### Given information
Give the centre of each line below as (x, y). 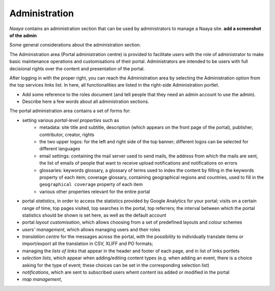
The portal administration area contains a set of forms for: (70, 111)
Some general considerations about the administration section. (75, 45)
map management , (42, 279)
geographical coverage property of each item (91, 184)
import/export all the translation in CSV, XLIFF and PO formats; (88, 244)
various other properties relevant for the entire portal (95, 192)
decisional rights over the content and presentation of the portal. (77, 68)
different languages (60, 149)
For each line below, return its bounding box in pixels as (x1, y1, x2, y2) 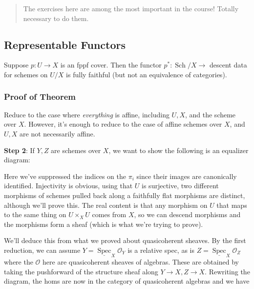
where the (4, 256, 33, 267)
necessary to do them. (23, 13, 89, 23)
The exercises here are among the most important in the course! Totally (23, 3, 239, 13)
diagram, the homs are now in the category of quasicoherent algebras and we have (4, 276, 250, 286)
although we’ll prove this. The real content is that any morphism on (4, 200, 208, 210)
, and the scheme (185, 109, 236, 119)
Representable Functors (4, 37, 126, 52)
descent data (209, 60, 247, 70)
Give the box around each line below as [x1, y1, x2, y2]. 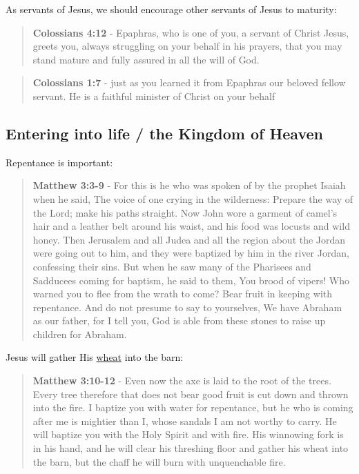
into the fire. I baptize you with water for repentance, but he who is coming [32, 400, 353, 415]
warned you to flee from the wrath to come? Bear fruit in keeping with [32, 286, 332, 301]
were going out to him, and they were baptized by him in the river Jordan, [32, 246, 349, 260]
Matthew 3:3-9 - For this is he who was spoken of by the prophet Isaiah [32, 178, 346, 192]
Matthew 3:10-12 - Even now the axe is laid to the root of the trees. [32, 373, 331, 388]
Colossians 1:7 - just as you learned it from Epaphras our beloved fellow [32, 75, 346, 90]
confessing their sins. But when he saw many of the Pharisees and [32, 259, 311, 273]
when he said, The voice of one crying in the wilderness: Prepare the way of [32, 191, 353, 206]
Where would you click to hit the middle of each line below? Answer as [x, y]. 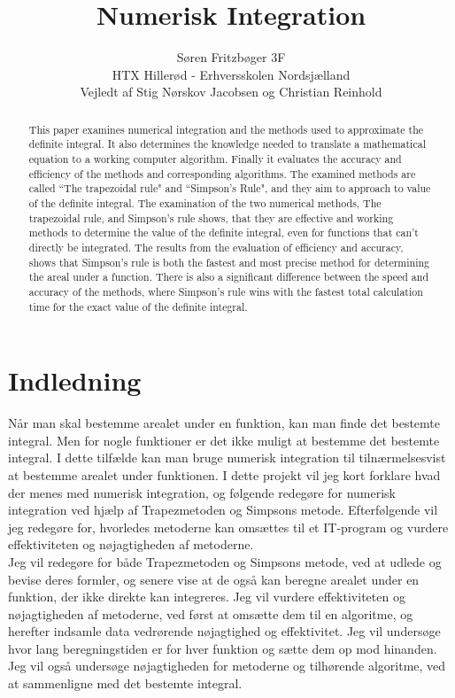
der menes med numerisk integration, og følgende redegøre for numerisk [202, 492]
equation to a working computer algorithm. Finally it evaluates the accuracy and [215, 159]
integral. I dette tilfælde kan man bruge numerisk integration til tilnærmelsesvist [227, 458]
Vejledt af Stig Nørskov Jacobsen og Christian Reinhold [231, 92]
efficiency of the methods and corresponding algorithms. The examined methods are [222, 173]
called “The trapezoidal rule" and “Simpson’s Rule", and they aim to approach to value [230, 188]
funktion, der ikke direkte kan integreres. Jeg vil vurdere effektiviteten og [207, 597]
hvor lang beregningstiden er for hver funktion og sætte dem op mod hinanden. [223, 648]
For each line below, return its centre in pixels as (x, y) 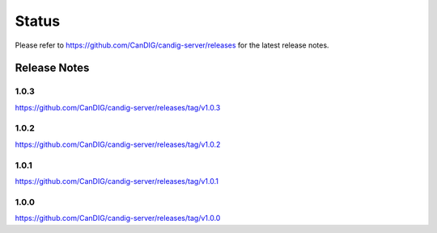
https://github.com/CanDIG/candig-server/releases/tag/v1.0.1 (117, 181)
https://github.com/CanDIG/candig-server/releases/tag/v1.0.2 (118, 144)
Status (38, 21)
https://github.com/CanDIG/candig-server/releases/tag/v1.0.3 (118, 107)
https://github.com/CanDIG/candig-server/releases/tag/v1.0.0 (118, 218)
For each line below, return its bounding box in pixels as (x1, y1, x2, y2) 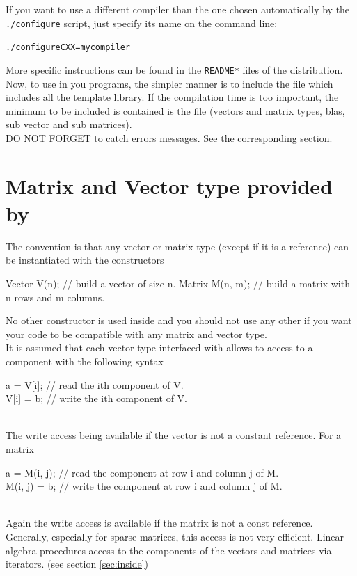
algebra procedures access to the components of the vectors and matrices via (6, 543, 332, 557)
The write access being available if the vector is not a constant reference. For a (6, 428, 342, 442)
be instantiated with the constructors (6, 253, 164, 267)
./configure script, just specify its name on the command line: (6, 15, 278, 30)
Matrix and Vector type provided (6, 171, 333, 200)
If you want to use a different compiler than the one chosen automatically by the (6, 2, 350, 16)
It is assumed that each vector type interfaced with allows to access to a (6, 340, 313, 355)
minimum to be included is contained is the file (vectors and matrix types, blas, (6, 103, 345, 118)
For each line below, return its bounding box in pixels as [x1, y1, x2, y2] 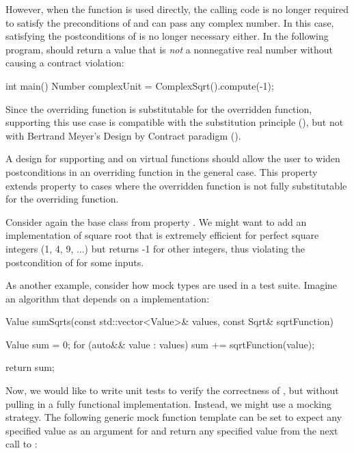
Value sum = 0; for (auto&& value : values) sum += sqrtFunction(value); [5, 337, 315, 351]
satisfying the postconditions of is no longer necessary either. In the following [5, 29, 329, 43]
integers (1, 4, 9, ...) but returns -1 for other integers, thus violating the [5, 241, 305, 255]
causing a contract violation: [5, 55, 124, 70]
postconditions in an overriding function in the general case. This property [5, 164, 318, 179]
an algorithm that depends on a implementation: [5, 291, 210, 305]
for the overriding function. [5, 192, 119, 206]
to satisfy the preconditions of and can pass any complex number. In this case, [5, 15, 334, 29]
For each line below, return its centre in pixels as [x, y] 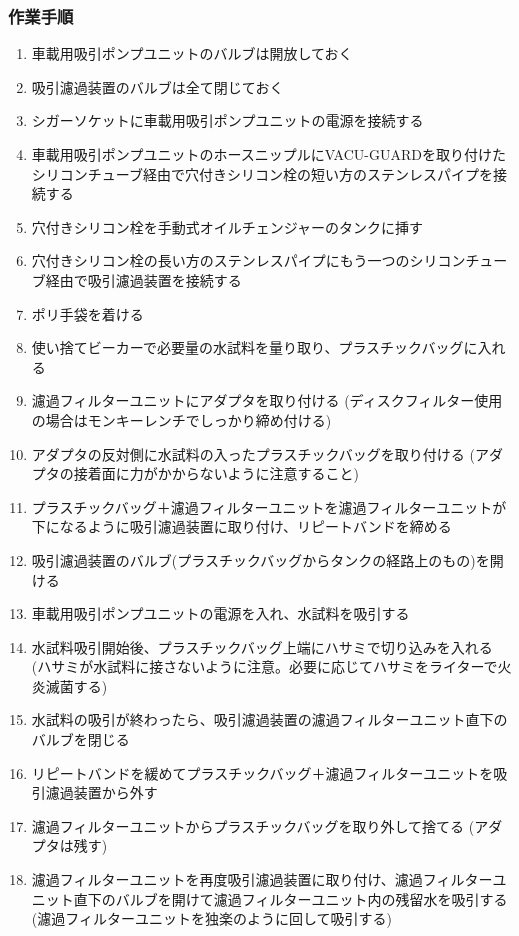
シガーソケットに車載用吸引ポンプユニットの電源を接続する [227, 120]
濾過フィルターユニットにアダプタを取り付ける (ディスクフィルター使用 [267, 400]
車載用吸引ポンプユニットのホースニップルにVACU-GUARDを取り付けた [268, 154]
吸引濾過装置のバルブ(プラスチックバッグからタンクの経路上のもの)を [260, 559]
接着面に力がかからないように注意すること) [216, 473]
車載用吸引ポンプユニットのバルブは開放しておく [192, 53]
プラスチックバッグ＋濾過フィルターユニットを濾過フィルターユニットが [269, 506]
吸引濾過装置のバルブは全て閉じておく [157, 86]
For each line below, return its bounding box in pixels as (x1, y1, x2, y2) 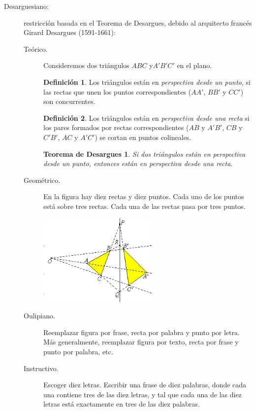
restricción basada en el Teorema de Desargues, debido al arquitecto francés (24, 17, 252, 28)
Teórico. (24, 43, 48, 54)
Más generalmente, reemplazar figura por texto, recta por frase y (43, 337, 239, 347)
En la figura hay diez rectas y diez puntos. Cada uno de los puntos (43, 191, 244, 202)
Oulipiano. (24, 310, 55, 321)
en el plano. (177, 60, 212, 70)
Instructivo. (24, 363, 59, 373)
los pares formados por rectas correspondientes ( (43, 122, 189, 133)
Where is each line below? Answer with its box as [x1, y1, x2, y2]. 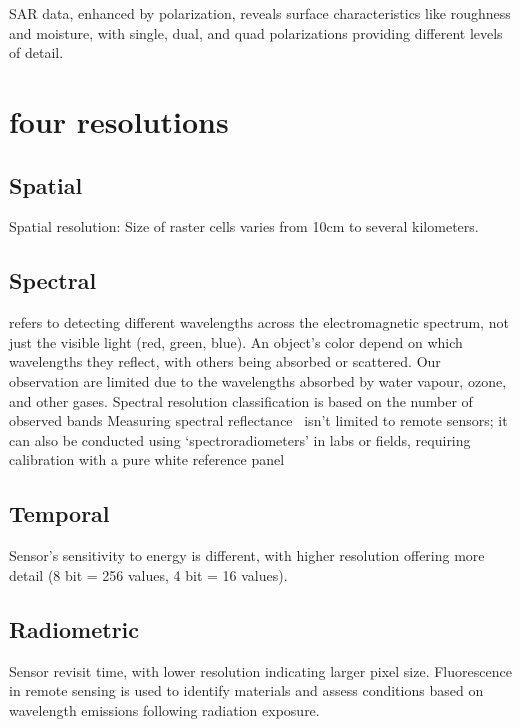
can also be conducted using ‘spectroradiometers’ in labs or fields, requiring [9, 429, 471, 450]
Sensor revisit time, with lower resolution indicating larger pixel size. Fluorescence [9, 660, 512, 681]
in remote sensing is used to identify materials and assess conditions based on [9, 680, 484, 701]
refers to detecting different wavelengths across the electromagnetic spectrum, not [9, 312, 509, 333]
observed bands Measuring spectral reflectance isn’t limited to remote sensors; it [9, 410, 508, 431]
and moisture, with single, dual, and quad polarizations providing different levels [9, 22, 503, 43]
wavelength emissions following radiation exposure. [9, 699, 320, 720]
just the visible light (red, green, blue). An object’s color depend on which [9, 331, 463, 352]
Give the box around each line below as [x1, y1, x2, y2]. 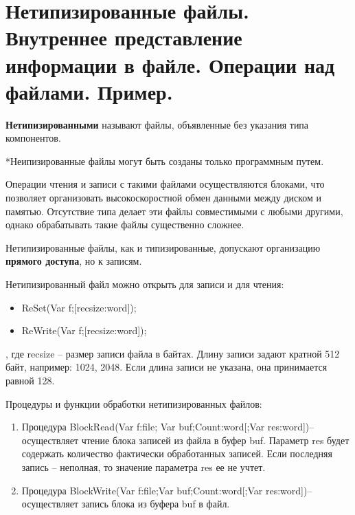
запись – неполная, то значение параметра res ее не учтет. [21, 459, 266, 474]
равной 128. [5, 373, 55, 387]
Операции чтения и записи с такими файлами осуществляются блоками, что [5, 177, 325, 191]
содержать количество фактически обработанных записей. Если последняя [21, 446, 332, 461]
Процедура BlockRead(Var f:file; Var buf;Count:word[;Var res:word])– [21, 419, 314, 434]
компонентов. [5, 131, 61, 145]
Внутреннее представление [5, 23, 242, 52]
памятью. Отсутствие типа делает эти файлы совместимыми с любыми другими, [5, 204, 343, 218]
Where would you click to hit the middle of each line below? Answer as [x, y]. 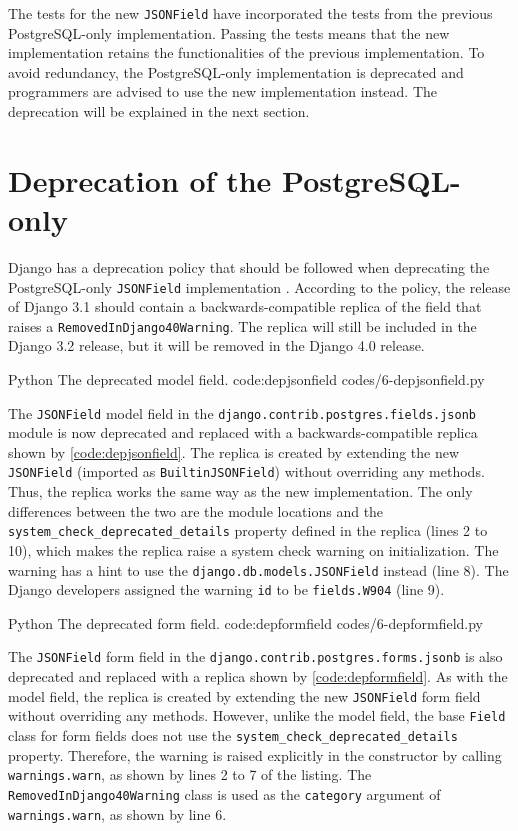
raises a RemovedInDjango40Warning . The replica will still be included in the [242, 325]
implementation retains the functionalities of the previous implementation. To [246, 52]
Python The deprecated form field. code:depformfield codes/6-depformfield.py [245, 622]
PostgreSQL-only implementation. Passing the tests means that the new [229, 32]
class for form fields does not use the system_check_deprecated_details [233, 735]
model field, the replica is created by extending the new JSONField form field [244, 695]
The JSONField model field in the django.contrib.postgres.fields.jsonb [242, 412]
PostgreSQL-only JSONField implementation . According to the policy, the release [259, 286]
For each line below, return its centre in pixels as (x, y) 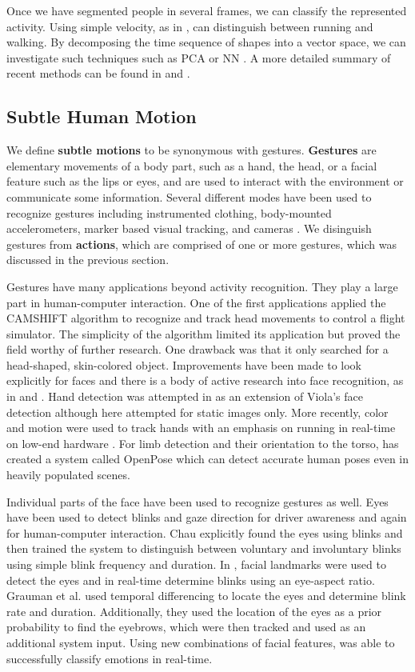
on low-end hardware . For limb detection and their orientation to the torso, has (203, 443)
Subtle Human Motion (102, 116)
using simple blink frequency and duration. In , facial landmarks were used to (196, 564)
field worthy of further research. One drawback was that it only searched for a (198, 349)
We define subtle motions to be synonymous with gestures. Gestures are (192, 150)
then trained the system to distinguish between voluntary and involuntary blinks (204, 548)
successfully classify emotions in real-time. (110, 658)
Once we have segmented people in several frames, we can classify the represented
######
◆ Assignment:
Repeat the whole of the material above exactly, but keep the pictures out.

◆ Your solution:
Give the centre of each line below as (x, y). 
The portal administration area contains a set of forms for: (70, 111)
Some general considerations about the administration section. (75, 45)
map management , (42, 279)
geographical coverage property of each item (91, 184)
import/export all the translation in CSV, XLIFF and PO formats; (88, 244)
various other properties relevant for the entire portal (95, 192)
decisional rights over the content and presentation of the portal. (77, 68)
different languages (60, 149)
For each line below, return its bounding box in pixels as (x1, y1, x2, y2) 
where the (4, 256, 33, 267)
necessary to do them. (23, 13, 89, 23)
The exercises here are among the most important in the course! Totally (23, 3, 239, 13)
diagram, the homs are now in the category of quasicoherent algebras and we have (4, 276, 250, 286)
although we’ll prove this. The real content is that any morphism on (4, 200, 208, 210)
, and the scheme (185, 109, 236, 119)
Representable Functors (4, 37, 126, 52)
descent data (209, 60, 247, 70)
Give the box around each line below as [x1, y1, x2, y2]. 
into the fire. I baptize you with water for repentance, but he who is coming [32, 400, 353, 415]
warned you to flee from the wrath to come? Bear fruit in keeping with [32, 286, 332, 301]
were going out to him, and they were baptized by him in the river Jordan, [32, 246, 349, 260]
Matthew 3:3-9 - For this is he who was spoken of by the prophet Isaiah [32, 178, 346, 192]
Matthew 3:10-12 - Even now the axe is laid to the root of the trees. [32, 373, 331, 388]
Colossians 1:7 - just as you learned it from Epaphras our beloved fellow [32, 75, 346, 90]
confessing their sins. But when he saw many of the Pharisees and [32, 259, 311, 273]
when he said, The voice of one crying in the wilderness: Prepare the way of [32, 191, 353, 206]
Where would you click to hit the middle of each line below? Answer as [x, y]. 
der menes med numerisk integration, og følgende redegøre for numerisk [202, 492]
equation to a working computer algorithm. Finally it evaluates the accuracy and [215, 159]
integral. I dette tilfælde kan man bruge numerisk integration til tilnærmelsesvist [227, 458]
Vejledt af Stig Nørskov Jacobsen og Christian Reinhold [231, 92]
efficiency of the methods and corresponding algorithms. The examined methods are [222, 173]
called “The trapezoidal rule" and “Simpson’s Rule", and they aim to approach to value [230, 188]
funktion, der ikke direkte kan integreres. Jeg vil vurdere effektiviteten og [207, 597]
hvor lang beregningstiden er for hver funktion og sætte dem op mod hinanden. [223, 648]
For each line below, return its centre in pixels as (x, y) 
https://github.com/CanDIG/candig-server/releases/tag/v1.0.1 (117, 181)
https://github.com/CanDIG/candig-server/releases/tag/v1.0.2 (118, 144)
Status (38, 21)
https://github.com/CanDIG/candig-server/releases/tag/v1.0.3 (118, 107)
https://github.com/CanDIG/candig-server/releases/tag/v1.0.0 (118, 218)
For each line below, return its bounding box in pixels as (x1, y1, x2, y2) 
algebra procedures access to the components of the vectors and matrices via (6, 543, 332, 557)
The write access being available if the vector is not a constant reference. For a (6, 428, 342, 442)
be instantiated with the constructors (6, 253, 164, 267)
./configure script, just specify its name on the command line: (6, 15, 278, 30)
Matrix and Vector type provided (6, 171, 333, 200)
If you want to use a different compiler than the one chosen automatically by the (6, 2, 350, 16)
It is assumed that each vector type interfaced with allows to access to a (6, 340, 313, 355)
minimum to be included is contained is the file (vectors and matrix types, blas, (6, 103, 345, 118)
For each line below, return its bounding box in pixels as [x1, y1, x2, y2] 
Value sum = 0; for (auto&& value : values) sum += sqrtFunction(value); [5, 337, 315, 351]
satisfying the postconditions of is no longer necessary either. In the following [5, 29, 329, 43]
integers (1, 4, 9, ...) but returns -1 for other integers, thus violating the [5, 241, 305, 255]
causing a contract violation: [5, 55, 124, 70]
postconditions in an overriding function in the general case. This property [5, 164, 318, 179]
an algorithm that depends on a implementation: [5, 291, 210, 305]
for the overriding function. [5, 192, 119, 206]
to satisfy the preconditions of and can pass any complex number. In this case, [5, 15, 334, 29]
For each line below, return its centre in pixels as [x, y] 
シガーソケットに車載用吸引ポンプユニットの電源を接続する [227, 120]
濾過フィルターユニットにアダプタを取り付ける (ディスクフィルター使用 [267, 400]
車載用吸引ポンプユニットのホースニップルにVACU-GUARDを取り付けた [268, 154]
吸引濾過装置のバルブ(プラスチックバッグからタンクの経路上のもの)を [260, 559]
接着面に力がかからないように注意すること) [216, 473]
車載用吸引ポンプユニットのバルブは開放しておく [192, 53]
プラスチックバッグ＋濾過フィルターユニットを濾過フィルターユニットが [269, 506]
吸引濾過装置のバルブは全て閉じておく [157, 86]
For each line below, return its bounding box in pixels as (x1, y1, x2, y2) 
restricción basada en el Teorema de Desargues, debido al arquitecto francés (24, 17, 252, 28)
Teórico. (24, 43, 48, 54)
Más generalmente, reemplazar figura por texto, recta por frase y (43, 337, 239, 347)
En la figura hay diez rectas y diez puntos. Cada uno de los puntos (43, 191, 244, 202)
Oulipiano. (24, 310, 55, 321)
en el plano. (177, 60, 212, 70)
Instructivo. (24, 363, 59, 373)
los pares formados por rectas correspondientes ( (43, 122, 189, 133)
Where is each line below? Answer with its box as [x1, y1, x2, y2]. 
can also be conducted using ‘spectroradiometers’ in labs or fields, requiring [9, 429, 471, 450]
Sensor revisit time, with lower resolution indicating larger pixel size. Fluorescence [9, 660, 512, 681]
in remote sensing is used to identify materials and assess conditions based on [9, 680, 484, 701]
refers to detecting different wavelengths across the electromagnetic spectrum, not [9, 312, 509, 333]
observed bands Measuring spectral reflectance isn’t limited to remote sensors; it [9, 410, 508, 431]
and moisture, with single, dual, and quad polarizations providing different levels [9, 22, 503, 43]
wavelength emissions following radiation exposure. [9, 699, 320, 720]
just the visible light (red, green, blue). An object’s color depend on which [9, 331, 463, 352]
Give the box around each line below as [x1, y1, x2, y2]. 
запись – неполная, то значение параметра res ее не учтет. [21, 459, 266, 474]
равной 128. [5, 373, 55, 387]
Операции чтения и записи с такими файлами осуществляются блоками, что [5, 177, 325, 191]
содержать количество фактически обработанных записей. Если последняя [21, 446, 332, 461]
Процедура BlockRead(Var f:file; Var buf;Count:word[;Var res:word])– [21, 419, 314, 434]
компонентов. [5, 131, 61, 145]
Внутреннее представление [5, 23, 242, 52]
памятью. Отсутствие типа делает эти файлы совместимыми с любыми другими, [5, 204, 343, 218]
Where would you click to hit the middle of each line below? Answer as [x, y]. 
raises a RemovedInDjango40Warning . The replica will still be included in the [242, 325]
implementation retains the functionalities of the previous implementation. To [246, 52]
Python The deprecated form field. code:depformfield codes/6-depformfield.py [245, 622]
PostgreSQL-only implementation. Passing the tests means that the new [229, 32]
class for form fields does not use the system_check_deprecated_details [233, 735]
model field, the replica is created by extending the new JSONField form field [244, 695]
The JSONField model field in the django.contrib.postgres.fields.jsonb [242, 412]
PostgreSQL-only JSONField implementation . According to the policy, the release [259, 286]
For each line below, return its centre in pixels as (x, y) 
on low-end hardware . For limb detection and their orientation to the torso, has (203, 443)
Subtle Human Motion (102, 116)
using simple blink frequency and duration. In , facial landmarks were used to (196, 564)
field worthy of further research. One drawback was that it only searched for a (198, 349)
We define subtle motions to be synonymous with gestures. Gestures are (192, 150)
then trained the system to distinguish between voluntary and involuntary blinks (204, 548)
successfully classify emotions in real-time. (110, 658)
Once we have segmented people in several frames, we can classify the represented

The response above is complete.